**EXERCISE DIRECTIONS:** Going from the line that contains "hyperelastic strain energy" down to the last line in the listing below, reproduce every line exactly and include no others.

──────

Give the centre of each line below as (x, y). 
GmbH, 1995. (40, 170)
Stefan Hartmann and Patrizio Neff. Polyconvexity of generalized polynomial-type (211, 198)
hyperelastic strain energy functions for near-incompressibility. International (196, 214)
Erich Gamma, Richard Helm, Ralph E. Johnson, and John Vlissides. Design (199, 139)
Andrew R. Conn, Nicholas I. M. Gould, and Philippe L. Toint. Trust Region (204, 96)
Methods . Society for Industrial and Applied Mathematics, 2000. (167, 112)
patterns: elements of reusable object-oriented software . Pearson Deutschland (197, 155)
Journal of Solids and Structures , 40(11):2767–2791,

──────

**RESULT:**
hyperelastic strain energy functions for near-incompressibility. International (196, 214)
Erich Gamma, Richard Helm, Ralph E. Johnson, and John Vlissides. Design (199, 139)
Andrew R. Conn, Nicholas I. M. Gould, and Philippe L. Toint. Trust Region (204, 96)
Methods . Society for Industrial and Applied Mathematics, 2000. (167, 112)
patterns: elements of reusable object-oriented software . Pearson Deutschland (197, 155)
Journal of Solids and Structures , 40(11):2767–2791,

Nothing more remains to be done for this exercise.